Software RAID and hard drive failure
New on LowEndTalk? Please Register and read our Community Rules.

All new Registrations are manually reviewed and approved, so a short delay after registration may occur before your account becomes active.

Software RAID and hard drive failure

dnwkdnwk Member
edited August 2014 in Help

I did software RAID twice on complete different machines on debian. Both machine end up with hard drive failure. Yes. It is desktop grade hard drive. It works pretty well before and both failed less than 2 months after software RAID was set up.
So, I have to wonder, if software RAID killed the hard drive, especially if it is desktop grade hard drive.

«1

Comments

  • AnthonySmithAnthonySmith Member, Patron Provider

    Not in my experience, I have a rig here as a test bed with WD blues in raid 0 for 3 years :)

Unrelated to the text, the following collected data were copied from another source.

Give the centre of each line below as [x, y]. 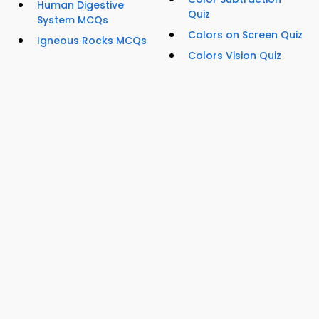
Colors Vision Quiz [235, 56]
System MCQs [73, 20]
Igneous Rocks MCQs [92, 41]
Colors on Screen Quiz [245, 35]
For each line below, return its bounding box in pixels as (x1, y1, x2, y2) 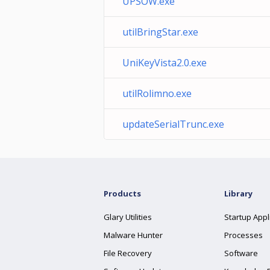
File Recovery (104, 248, 152, 259)
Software (224, 248, 258, 259)
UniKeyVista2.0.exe (122, 56, 207, 69)
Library (224, 188, 253, 199)
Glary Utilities (104, 212, 152, 222)
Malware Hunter (104, 230, 163, 240)
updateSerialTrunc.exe (122, 118, 224, 131)
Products (104, 188, 141, 199)
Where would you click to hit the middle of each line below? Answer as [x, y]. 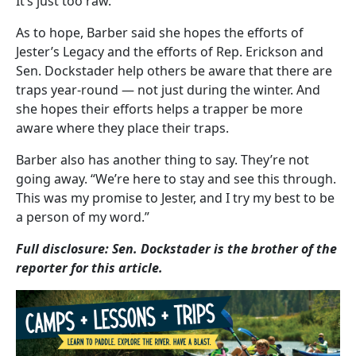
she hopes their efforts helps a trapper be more [159, 108]
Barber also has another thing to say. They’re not [163, 159]
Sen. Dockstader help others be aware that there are [174, 70]
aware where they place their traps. [122, 128]
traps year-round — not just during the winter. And [168, 89]
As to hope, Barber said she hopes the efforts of [160, 32]
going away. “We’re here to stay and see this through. [176, 178]
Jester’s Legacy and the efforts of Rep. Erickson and [170, 51]

  • CharlesACharlesA Member
    edited August 2014

    Same experience as Anthony here. I've been running software RAID on some random Hitatchi Death star drives on my backup server and it's been fine.

  • MicrolinuxMicrolinux Member
    edited August 2014

    @dnwk said:
    So, I have to wonder if software RAID killed the hard drive

    No.

  • vdnetvdnet Member
    edited August 2014

    How would software RAID kill your drives? Desktop drives aren't meant for 24x7 access, that is probably what is killing your drives. The comparison of failures I see between Blue and RE Western Digitals is astronomical in server environments.

    Software RAID, especially mirroring or striping, wouldn't add any extra load to the drives. Mirroring just writes data to both drives, striping spreads data out across different drives. So striping actually reduces write by half when you have two drives, but also provides no redundancy.

    Some other things you can check:

    1. What types of fans are you running and are they causing excess vibration in your chassis?

    2. What is the max temperature of the drive from the SMART output?

    3. Is your power supply outputting correct voltages?

    4. Did you run extended tests on the drives before you put them in the array?

  • Linux software RAID has been well known to be very reliable.

  • dnwkdnwk Member

    I am doing RAID 1 and I am not monitoring SMART. So I don't have a log to say why it happens. Just think it is too much a coincidence. I never had a failed hard drive when it was not running as a RAID.

  • dnwkdnwk Member
    edited August 2014

    @vdnet said:
    How would software RAID kill your drives? Desktop drives aren't meant for 24x7 access, that is probably what is killing your drives. The comparison of failures I see between Blue and RE Western Digitals is astronomical in server environments.

    Blue is good or RE is good?

    WD RE4 1 TB Enterprise Hard Drive on Amazon was priced very similar to desktop grade

    edit: never mind, I know why it is cheap. It was SATA II.

  • @dnwk said:
    I am doing RAID 1 and I am not monitoring SMART. So I don't have a log to say why it happens. Just think it is too much a coincidence. I never had a failed hard drive when it was not running as a RAID.

    Even if SMART can't really predict when a drive fails, it still is nice to monitor the metrics of your drives - bad sectors, etc.

    @dnwk said:
    WD RE4 1 TB Enterprise Hard Drive on Amazon was priced very similar to desktop grade

    I've been running WD SE 3TB drives in my main server off a MegaRAID 9260-8i. They were a little bit cheaper than RE4 drives when I bought them.

  • kyakykyaky Member
    edited August 2014

    even with "Desktop Drive" label marked on disks, Seagate 3T Barracuda is still cheap and solid enough for NAS.

  • dnwkdnwk Member

    @kyaky said:
    even with "Desktop Drive" label marked on disks, Seagate 3T Barracuda is still cheap and solid enough for NAS.

    Yes. It is Barracuda. Not sure why. Could be damaged when I have it shipped inside the server to DC. Should pack those hard drive separately.

  • @dnwk said:
    Blue is good or RE is good?
    edit: never mind, I know why it is cheap. It was SATA II.

    REs will be better for RAID. SATA II/III doesn't matter, a mechanical drive can't even saturate SATA II bandwidth.

    Thanked by 1vdnet
  • dnwk said: I am not monitoring SMART.

    Start monitoring it then. Sometimes it can predict a HDD failure or degradation.

  • raindog308raindog308 Administrator, Veteran

    dnwk said: I am doing RAID 1 and I am not monitoring SMART.

    "Monitoring" or not you can always look at what smartctl says for a drive. The log is on the drive itself, so even if the drive is having issues you can ask it what its internal log says.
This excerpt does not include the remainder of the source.